Available records below:

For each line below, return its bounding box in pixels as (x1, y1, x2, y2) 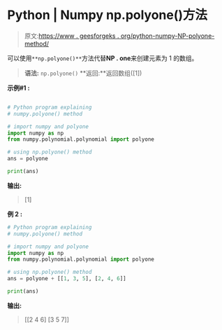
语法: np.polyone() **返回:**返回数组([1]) (24, 69, 142, 77)
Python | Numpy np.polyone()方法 (7, 7, 208, 23)
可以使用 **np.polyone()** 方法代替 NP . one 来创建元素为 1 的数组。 (7, 54, 198, 62)
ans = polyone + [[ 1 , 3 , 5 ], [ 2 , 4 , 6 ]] (7, 275, 127, 282)
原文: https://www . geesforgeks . (24, 32, 119, 40)
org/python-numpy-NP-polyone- (120, 32, 215, 40)
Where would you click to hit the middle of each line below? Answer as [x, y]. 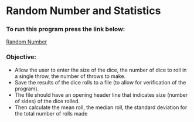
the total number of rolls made [51, 113]
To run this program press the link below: [66, 29]
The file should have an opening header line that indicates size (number [101, 94]
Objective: [21, 57]
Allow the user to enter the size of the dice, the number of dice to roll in [101, 70]
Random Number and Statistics [84, 11]
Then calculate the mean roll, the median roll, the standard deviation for [101, 107]
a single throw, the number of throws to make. [70, 76]
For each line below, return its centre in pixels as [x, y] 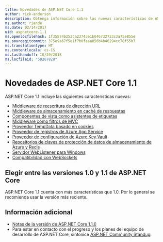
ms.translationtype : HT [29, 46]
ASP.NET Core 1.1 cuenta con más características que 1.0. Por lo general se [80, 192]
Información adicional [39, 212]
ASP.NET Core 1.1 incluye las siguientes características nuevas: [68, 97]
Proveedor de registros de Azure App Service [57, 132]
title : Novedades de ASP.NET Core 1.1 [44, 9]
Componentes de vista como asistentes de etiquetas [65, 116]
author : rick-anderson [28, 14]
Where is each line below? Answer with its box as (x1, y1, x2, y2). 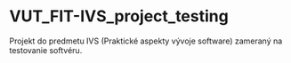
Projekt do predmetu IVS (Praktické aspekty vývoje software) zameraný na (9, 35, 283, 46)
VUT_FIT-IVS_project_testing (9, 6, 229, 27)
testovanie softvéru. (9, 44, 83, 55)
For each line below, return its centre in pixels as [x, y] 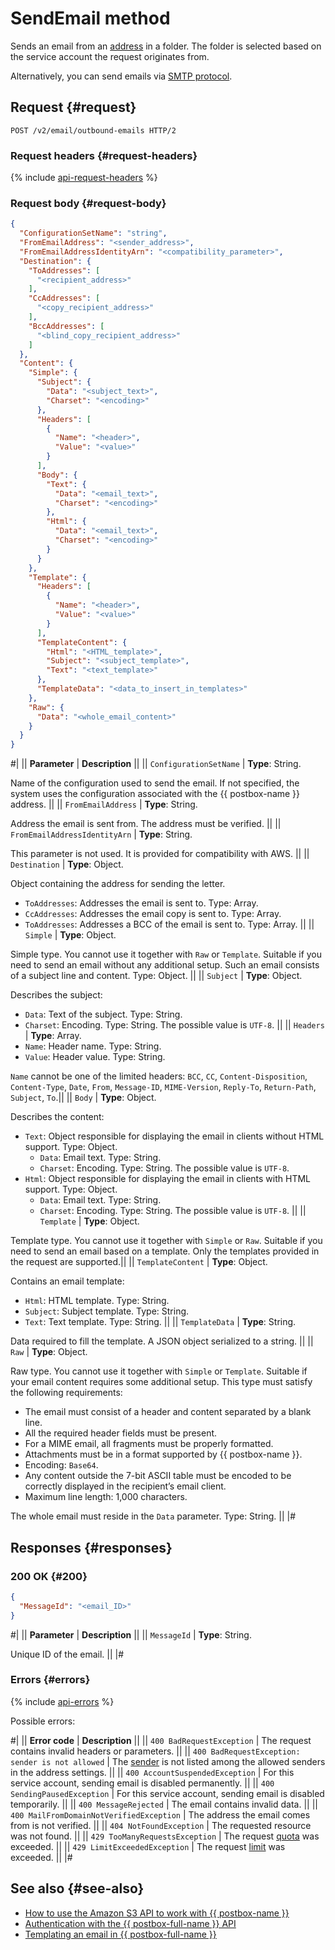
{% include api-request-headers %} [84, 178]
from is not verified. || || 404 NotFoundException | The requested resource [161, 1825]
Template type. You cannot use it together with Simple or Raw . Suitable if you [166, 1241]
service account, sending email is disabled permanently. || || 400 [142, 1783]
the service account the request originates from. [110, 56]
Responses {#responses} [91, 1547]
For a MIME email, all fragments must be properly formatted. [149, 1444]
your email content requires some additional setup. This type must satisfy [161, 1382]
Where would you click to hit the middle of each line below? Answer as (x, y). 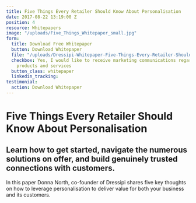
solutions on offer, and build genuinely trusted (92, 159)
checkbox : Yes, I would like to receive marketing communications (94, 60)
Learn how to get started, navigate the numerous (97, 150)
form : (13, 38)
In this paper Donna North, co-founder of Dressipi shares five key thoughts (96, 182)
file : (18, 55)
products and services (44, 66)
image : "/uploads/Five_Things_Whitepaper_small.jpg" (71, 33)
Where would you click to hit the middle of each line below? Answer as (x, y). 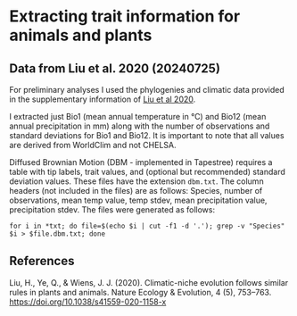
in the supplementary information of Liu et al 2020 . (103, 99)
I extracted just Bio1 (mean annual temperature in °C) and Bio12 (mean (138, 116)
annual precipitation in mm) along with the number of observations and (140, 126)
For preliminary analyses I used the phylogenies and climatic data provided (147, 90)
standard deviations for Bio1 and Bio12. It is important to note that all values (147, 135)
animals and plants (81, 35)
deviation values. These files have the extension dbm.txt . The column (137, 181)
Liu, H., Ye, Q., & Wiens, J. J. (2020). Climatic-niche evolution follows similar (148, 282)
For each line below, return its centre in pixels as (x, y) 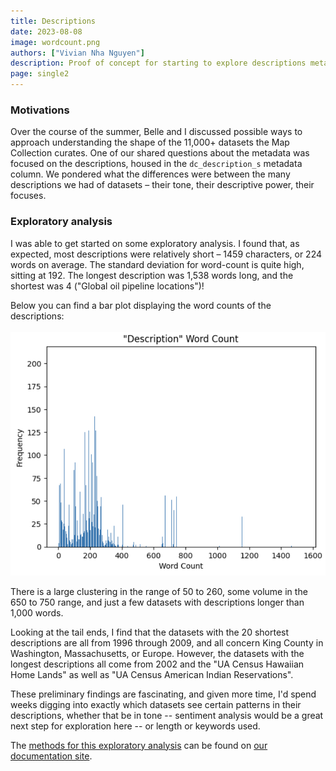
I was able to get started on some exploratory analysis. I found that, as (155, 243)
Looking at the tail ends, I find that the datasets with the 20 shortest (150, 632)
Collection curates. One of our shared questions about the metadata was (160, 153)
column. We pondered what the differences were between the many (150, 174)
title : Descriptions (53, 21)
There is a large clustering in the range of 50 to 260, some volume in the (159, 591)
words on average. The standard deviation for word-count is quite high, (157, 264)
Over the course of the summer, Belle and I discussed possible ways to (156, 132)
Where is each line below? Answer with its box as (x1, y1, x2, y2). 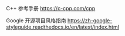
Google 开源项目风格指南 (6, 17, 66, 24)
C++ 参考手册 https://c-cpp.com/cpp (6, 5, 96, 11)
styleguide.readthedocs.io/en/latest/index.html (6, 23, 119, 30)
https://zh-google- (67, 17, 113, 24)
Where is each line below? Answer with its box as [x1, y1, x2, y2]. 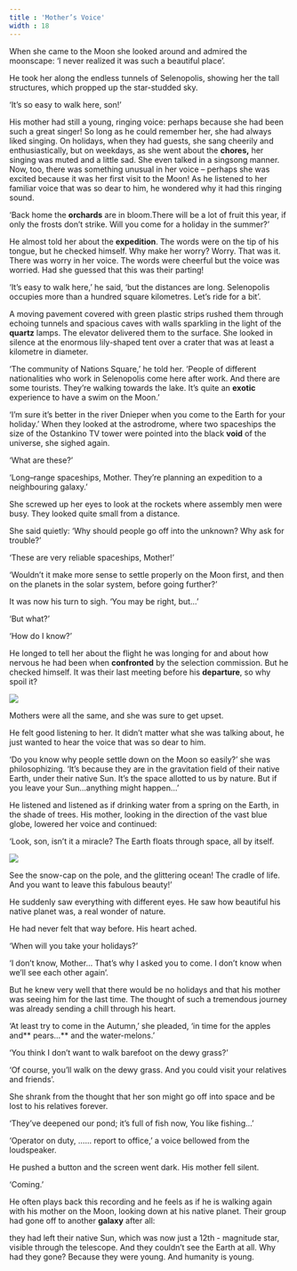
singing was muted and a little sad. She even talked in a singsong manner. [9, 154, 280, 165]
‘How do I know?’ [9, 630, 73, 641]
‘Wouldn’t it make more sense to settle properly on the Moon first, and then [9, 569, 285, 579]
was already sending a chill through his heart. [9, 1003, 176, 1014]
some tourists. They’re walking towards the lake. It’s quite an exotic [9, 382, 256, 393]
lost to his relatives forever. [9, 1100, 108, 1111]
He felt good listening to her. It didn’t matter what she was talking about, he [9, 727, 285, 738]
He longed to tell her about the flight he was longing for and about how [9, 647, 269, 659]
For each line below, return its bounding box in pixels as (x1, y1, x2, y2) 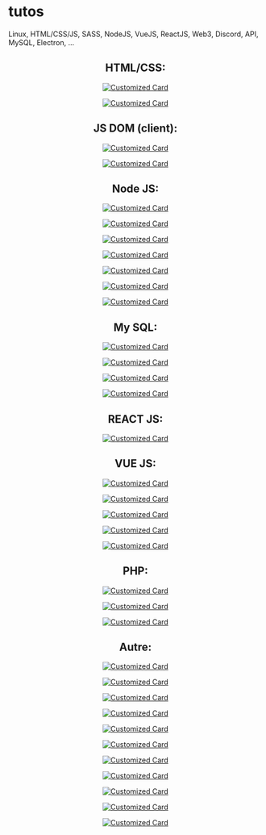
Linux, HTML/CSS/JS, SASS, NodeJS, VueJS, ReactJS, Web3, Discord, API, (8, 29, 259, 39)
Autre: (118, 641, 152, 654)
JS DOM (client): (93, 122, 178, 136)
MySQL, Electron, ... (8, 37, 75, 47)
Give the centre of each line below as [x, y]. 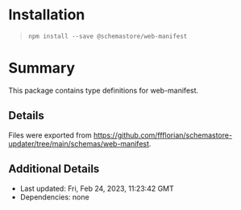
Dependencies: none [55, 197]
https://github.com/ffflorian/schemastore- [162, 135]
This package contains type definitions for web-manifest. [104, 90]
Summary [42, 68]
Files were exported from [50, 135]
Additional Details [54, 169]
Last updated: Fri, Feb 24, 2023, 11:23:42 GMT [97, 188]
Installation [47, 15]
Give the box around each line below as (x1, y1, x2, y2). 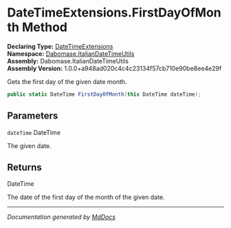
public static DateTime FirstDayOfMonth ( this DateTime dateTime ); (7, 91, 201, 98)
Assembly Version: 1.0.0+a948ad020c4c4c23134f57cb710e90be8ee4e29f (7, 64, 222, 72)
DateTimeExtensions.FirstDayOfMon (7, 5, 221, 21)
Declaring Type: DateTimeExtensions (7, 42, 113, 50)
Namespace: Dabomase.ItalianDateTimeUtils (7, 50, 135, 58)
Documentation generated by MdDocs (7, 213, 115, 221)
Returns (7, 162, 43, 174)
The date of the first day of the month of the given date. (7, 193, 165, 201)
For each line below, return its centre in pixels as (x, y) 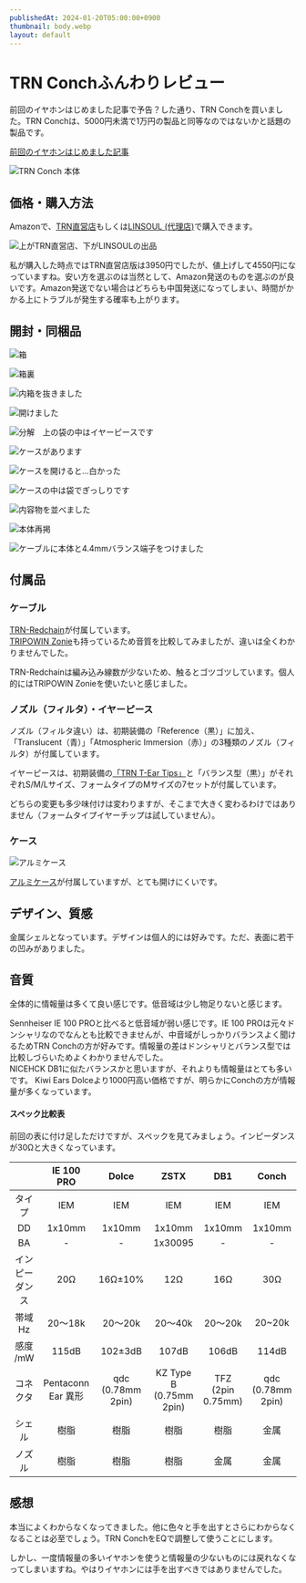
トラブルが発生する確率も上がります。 (112, 300)
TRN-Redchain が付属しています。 (72, 629)
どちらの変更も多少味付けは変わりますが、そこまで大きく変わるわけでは (145, 803)
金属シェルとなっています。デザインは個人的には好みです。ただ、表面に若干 (152, 937)
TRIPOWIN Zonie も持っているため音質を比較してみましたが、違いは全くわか (153, 641)
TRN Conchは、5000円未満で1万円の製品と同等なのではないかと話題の (158, 121)
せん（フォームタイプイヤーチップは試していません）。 (118, 815)
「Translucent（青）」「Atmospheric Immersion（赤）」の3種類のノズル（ (145, 742)
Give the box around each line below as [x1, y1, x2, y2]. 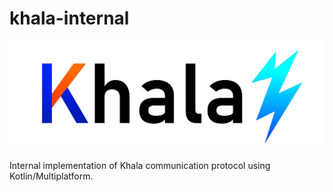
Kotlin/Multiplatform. [9, 170, 94, 182]
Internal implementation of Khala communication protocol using [9, 159, 271, 171]
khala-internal [9, 7, 130, 30]
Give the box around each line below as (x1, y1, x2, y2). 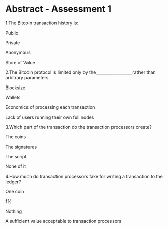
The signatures (5, 144, 37, 150)
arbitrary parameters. (5, 74, 50, 80)
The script (5, 153, 27, 159)
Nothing (5, 208, 22, 214)
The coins (5, 133, 26, 140)
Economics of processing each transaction (5, 104, 95, 110)
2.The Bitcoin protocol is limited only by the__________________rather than (5, 69, 156, 75)
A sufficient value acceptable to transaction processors (5, 218, 121, 224)
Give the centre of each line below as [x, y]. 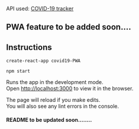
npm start [18, 71]
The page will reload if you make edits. [53, 100]
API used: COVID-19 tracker [40, 9]
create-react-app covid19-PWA [43, 61]
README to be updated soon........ [49, 120]
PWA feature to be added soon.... [69, 27]
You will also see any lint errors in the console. [63, 107]
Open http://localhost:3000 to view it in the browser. [70, 89]
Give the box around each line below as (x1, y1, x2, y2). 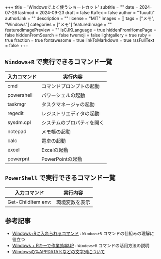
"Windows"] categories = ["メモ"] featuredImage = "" (5, 21, 112, 27)
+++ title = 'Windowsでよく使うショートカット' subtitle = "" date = (5, 4, 139, 10)
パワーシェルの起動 (41, 92, 85, 99)
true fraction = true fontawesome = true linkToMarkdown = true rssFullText (5, 37, 155, 43)
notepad (7, 128, 27, 135)
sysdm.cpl (7, 119, 31, 125)
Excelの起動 (41, 146, 69, 153)
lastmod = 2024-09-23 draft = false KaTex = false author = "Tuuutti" (18, 10, 155, 16)
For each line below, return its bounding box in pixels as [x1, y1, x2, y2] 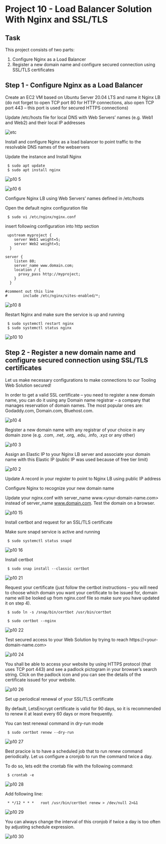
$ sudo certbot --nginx [7, 618, 56, 623]
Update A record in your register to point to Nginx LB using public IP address [5, 476, 161, 482]
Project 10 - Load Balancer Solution [5, 3, 152, 15]
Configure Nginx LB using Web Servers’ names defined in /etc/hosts [5, 195, 144, 201]
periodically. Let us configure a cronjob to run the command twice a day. [5, 753, 153, 759]
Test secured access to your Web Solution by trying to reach [5, 636, 128, 642]
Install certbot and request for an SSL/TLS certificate [5, 519, 113, 525]
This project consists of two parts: [5, 47, 75, 52]
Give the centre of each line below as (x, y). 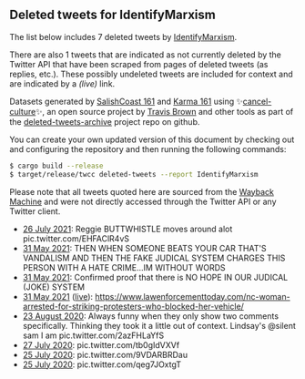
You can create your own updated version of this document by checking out (152, 139)
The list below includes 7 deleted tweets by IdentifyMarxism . (123, 36)
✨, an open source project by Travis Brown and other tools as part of (164, 111)
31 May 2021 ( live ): (58, 296)
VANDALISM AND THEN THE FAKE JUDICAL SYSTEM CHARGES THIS (154, 258)
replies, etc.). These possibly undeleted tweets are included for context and (151, 74)
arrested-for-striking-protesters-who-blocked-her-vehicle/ (133, 306)
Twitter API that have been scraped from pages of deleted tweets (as (139, 64)
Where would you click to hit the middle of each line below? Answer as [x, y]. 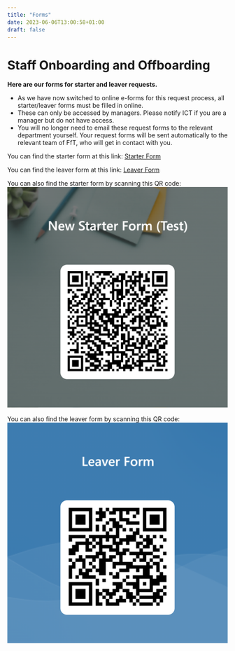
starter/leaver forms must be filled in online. [80, 106]
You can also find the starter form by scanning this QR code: [94, 184]
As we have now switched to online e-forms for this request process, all [121, 98]
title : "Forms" [29, 15]
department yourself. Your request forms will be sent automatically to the [123, 135]
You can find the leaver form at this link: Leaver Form [84, 170]
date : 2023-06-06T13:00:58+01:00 [56, 22]
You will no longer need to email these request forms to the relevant [115, 128]
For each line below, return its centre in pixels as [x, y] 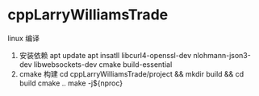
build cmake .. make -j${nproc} [71, 83]
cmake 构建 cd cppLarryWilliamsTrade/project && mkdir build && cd [132, 73]
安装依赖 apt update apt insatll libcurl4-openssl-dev [105, 55]
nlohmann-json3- [221, 55]
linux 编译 [23, 38]
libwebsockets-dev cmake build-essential [103, 64]
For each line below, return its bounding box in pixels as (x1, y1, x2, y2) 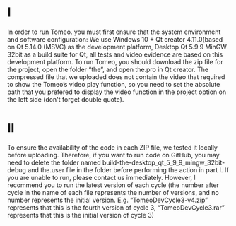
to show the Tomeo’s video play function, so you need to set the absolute (7, 80, 220, 88)
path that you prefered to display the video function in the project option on (7, 88, 227, 96)
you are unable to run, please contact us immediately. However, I (7, 173, 196, 182)
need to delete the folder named (7, 158, 101, 167)
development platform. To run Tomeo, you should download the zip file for (7, 57, 224, 66)
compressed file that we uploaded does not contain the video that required (7, 72, 225, 81)
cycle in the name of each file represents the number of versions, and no (7, 188, 219, 196)
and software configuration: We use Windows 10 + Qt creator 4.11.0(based (7, 35, 223, 43)
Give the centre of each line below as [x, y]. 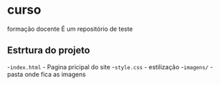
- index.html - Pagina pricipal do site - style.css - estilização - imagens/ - [110, 66]
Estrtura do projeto [49, 50]
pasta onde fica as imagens [47, 74]
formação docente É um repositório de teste [70, 29]
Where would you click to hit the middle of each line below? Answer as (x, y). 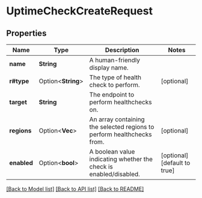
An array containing (117, 119)
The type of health (115, 77)
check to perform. (115, 85)
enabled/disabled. (115, 174)
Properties (26, 33)
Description (122, 50)
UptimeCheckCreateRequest (80, 11)
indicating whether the (121, 159)
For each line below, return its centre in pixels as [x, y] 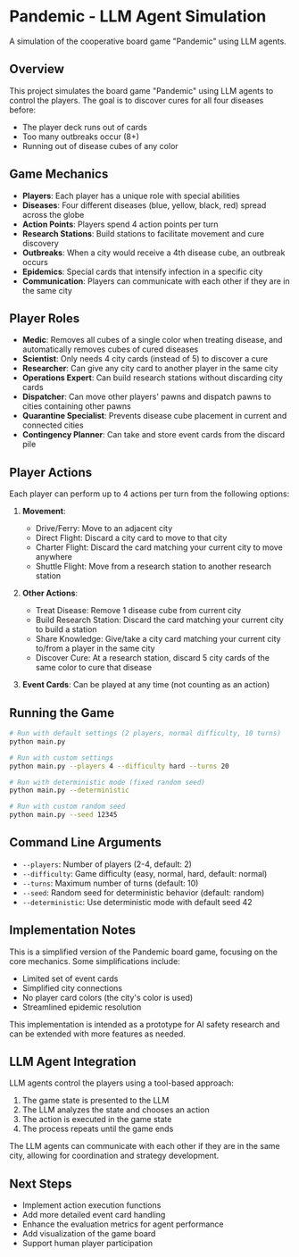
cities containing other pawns [76, 406]
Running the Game [62, 713]
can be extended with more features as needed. [97, 1034]
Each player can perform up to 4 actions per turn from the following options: [149, 494]
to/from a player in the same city [95, 648]
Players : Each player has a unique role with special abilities [131, 196]
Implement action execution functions [91, 1205]
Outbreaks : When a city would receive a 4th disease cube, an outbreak [154, 253]
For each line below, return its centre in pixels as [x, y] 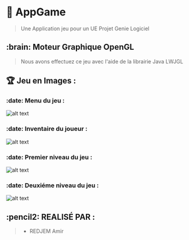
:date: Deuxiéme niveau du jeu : [52, 185]
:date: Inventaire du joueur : [47, 129]
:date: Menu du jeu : [36, 101]
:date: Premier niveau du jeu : [49, 157]
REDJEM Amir [47, 231]
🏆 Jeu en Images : [41, 81]
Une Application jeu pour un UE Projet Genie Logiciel [85, 28]
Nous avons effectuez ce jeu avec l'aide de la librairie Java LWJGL [102, 61]
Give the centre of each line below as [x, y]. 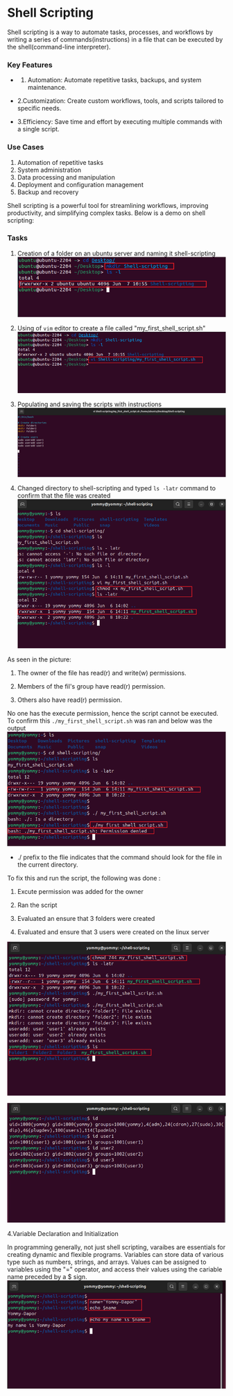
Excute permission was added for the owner [80, 891]
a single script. [38, 129]
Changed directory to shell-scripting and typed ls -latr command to [116, 488]
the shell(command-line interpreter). [59, 47]
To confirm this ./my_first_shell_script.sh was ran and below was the [110, 721]
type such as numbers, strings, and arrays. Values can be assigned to [107, 1262]
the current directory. [48, 865]
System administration [49, 170]
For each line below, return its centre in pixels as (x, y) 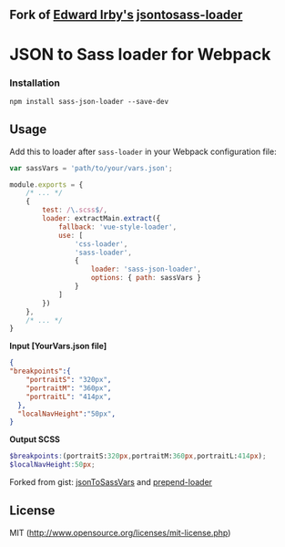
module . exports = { (46, 185)
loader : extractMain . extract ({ (102, 219)
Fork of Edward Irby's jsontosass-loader (126, 15)
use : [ (71, 235)
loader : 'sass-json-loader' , (146, 269)
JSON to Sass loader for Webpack (140, 54)
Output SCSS (35, 439)
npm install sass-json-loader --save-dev (89, 101)
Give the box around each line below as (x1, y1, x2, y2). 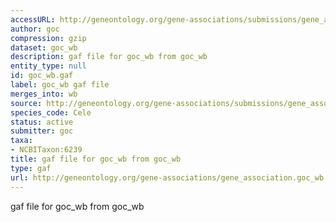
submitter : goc (10, 126, 74, 136)
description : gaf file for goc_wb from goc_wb (10, 52, 208, 62)
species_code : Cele (10, 107, 92, 118)
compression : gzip (10, 33, 87, 43)
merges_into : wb (10, 89, 78, 99)
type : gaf (10, 163, 52, 173)
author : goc (10, 24, 60, 34)
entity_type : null (10, 61, 87, 71)
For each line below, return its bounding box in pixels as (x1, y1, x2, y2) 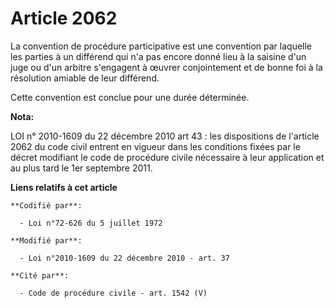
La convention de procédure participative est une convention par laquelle (10, 40, 313, 52)
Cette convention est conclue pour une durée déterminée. (10, 91, 250, 103)
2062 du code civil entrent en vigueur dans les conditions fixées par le (10, 140, 301, 152)
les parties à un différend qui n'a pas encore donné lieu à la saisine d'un (10, 50, 307, 62)
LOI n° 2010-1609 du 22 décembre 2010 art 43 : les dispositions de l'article (10, 130, 320, 142)
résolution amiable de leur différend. (10, 72, 160, 84)
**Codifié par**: (10, 200, 83, 211)
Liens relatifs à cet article (10, 181, 118, 193)
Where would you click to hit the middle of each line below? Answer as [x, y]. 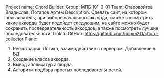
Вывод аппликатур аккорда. [43, 65]
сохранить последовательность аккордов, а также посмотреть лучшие [82, 28]
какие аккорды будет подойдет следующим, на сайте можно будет [77, 23]
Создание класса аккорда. [41, 59]
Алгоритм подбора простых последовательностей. [67, 70]
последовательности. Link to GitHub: [44, 34]
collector [14, 39]
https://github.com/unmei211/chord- [122, 34]

End of Available records.

→ **Your instructions**
Look above and copy only the lines from the one holding "There is a large" to the one holding "Google 开源项目风格指南 (6, 17, 66, 24)", both included, exactly, minus the pictures.

→ **Answer box**
There is a large clustering in the range of 50 to 260, some volume in the (159, 591)
words on average. The standard deviation for word-count is quite high, (157, 264)
Over the course of the summer, Belle and I discussed possible ways to (156, 132)
Where is each line below? Answer with its box as (x1, y1, x2, y2). 
Google 开源项目风格指南 (6, 17, 66, 24)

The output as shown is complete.